What: 7-section change record created as JIRA sub-task or linked issue under the incident.
Why: MSP cannot modify production environments without a formal change order. Audit trail required for APRA CPS 234.
What-if skip: Production changes executed without approval, audit gaps, regulatory non-compliance.
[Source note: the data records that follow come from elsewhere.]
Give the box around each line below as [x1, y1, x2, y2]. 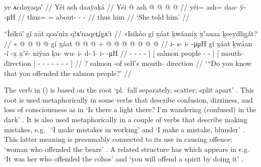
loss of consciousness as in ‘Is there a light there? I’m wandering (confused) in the [4, 104, 256, 115]
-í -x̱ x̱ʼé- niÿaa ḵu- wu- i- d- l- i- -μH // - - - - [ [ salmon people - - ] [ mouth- [4, 48, 244, 58]
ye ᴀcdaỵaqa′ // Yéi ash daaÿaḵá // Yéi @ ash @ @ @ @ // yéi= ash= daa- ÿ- [4, 2, 246, 12]
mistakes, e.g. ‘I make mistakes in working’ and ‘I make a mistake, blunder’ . [4, 124, 245, 134]
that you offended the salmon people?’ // [4, 67, 132, 78]
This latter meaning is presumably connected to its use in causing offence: [4, 134, 233, 144]
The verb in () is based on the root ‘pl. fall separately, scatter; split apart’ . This [4, 85, 254, 95]
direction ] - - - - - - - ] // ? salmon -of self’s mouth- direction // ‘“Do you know [4, 57, 252, 68]
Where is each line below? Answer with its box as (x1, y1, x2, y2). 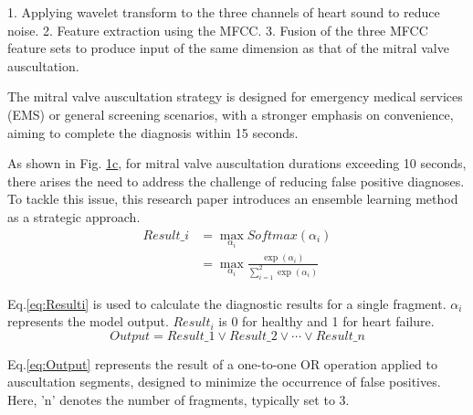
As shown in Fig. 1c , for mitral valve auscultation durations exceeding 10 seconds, (7, 154, 467, 173)
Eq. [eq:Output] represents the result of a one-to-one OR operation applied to (7, 354, 437, 373)
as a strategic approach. (7, 207, 141, 226)
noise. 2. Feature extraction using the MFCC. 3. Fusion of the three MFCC (7, 20, 428, 39)
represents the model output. (7, 312, 169, 331)
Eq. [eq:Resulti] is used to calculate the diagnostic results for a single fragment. (7, 293, 447, 313)
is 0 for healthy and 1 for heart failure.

Stage C executes only for Change-type tickets (from Stage A classification). Incident and Service Request tickets skip to PIR.
7-Section Change Template
| Section | Content | Required |
|---|---|---|
| 1. Summary | One-line description of the change | Yes |
| 2. Impact Assessment | Systems affected, blast radius, user count | Yes |
| 3. Risk Rating | Low/Medium/High with justification | Yes |
| 4. Rollback Plan | Step-by-step revert procedure with time estimate | Yes |
| 5. Test Plan | Pre/post validation commands with expected outputs | Yes |
| 6. Implementation Steps | Numbered runbook with commands | Yes |
| 7. Approval | CAB reviewer list, approval date/time | Yes (CAB changes) |
HITL Gate
sre-engineer → drafts all 7 sections
→ attaches evidence from Stage B
→ presents draft to HITL
HITL → reviews rollback plan
→ approves or requests changes
→ executes: jira_create_issue (NOT agent-initiated)
Quality Gate
- All 7 sections populated (no placeholders)
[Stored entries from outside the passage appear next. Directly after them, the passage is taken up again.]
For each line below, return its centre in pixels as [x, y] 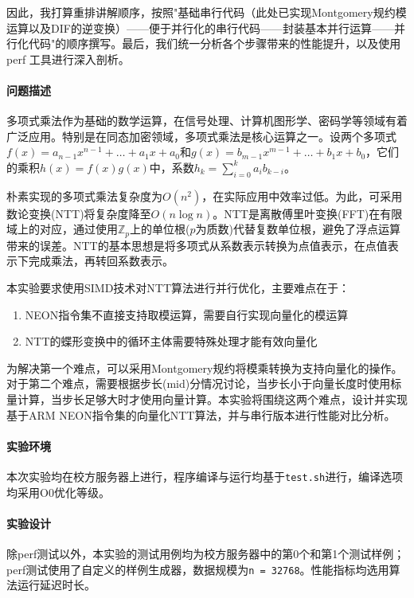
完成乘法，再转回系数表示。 [101, 261]
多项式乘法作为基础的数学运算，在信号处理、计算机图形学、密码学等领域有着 [207, 121]
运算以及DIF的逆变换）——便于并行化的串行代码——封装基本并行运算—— [200, 27]
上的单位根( [160, 229]
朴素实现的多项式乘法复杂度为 [84, 195]
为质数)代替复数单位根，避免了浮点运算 [298, 229]
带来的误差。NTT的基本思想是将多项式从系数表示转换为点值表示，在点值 [197, 245]
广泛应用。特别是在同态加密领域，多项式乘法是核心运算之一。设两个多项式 [201, 136]

- Rollback plan tested in non-prod before change window
- Implementation window confirmed with CAB (for Normal changes)
- Change ticket linked to originating Incident in JIRA
Step 6B: Implement — Change Request (/itsm:create-cr)
Who: sre-engineer creates CAB subtask. HITL schedules review.
What: CAB review subtask with implementation window, rollback plan, and test plan.
Why: Normal changes require explicit CAB approval with documented review. Emergency changes require expedited CAB with post-implementation review.
What-if skip: Changes executed without CAB oversight, audit trail incomplete, regulatory breach.
Stage D executes only when Stage A assigned label cr:normal or cr:emergency. Standard pre-approved changes skip Stage D.
CAB Subtask Fields
| Field | Normal Change | Emergency Change |
|---|---|---|
| Implementation Window | Scheduled (≥48h notice) | Expedited (HITL-approved window) |
| Rollback Plan | Full 7-section plan | Abbreviated (minimum 3 steps) |
| Test Plan | Pre+post validation | Post-implementation only |
| CAB Reviewers | 2 approvers minimum | 1 approver + post-review |
| Evidence Required | Stage B + Stage C | Stage B minimum |
Quality Gate
- CAB subtask linked to Change ticket (not standalone)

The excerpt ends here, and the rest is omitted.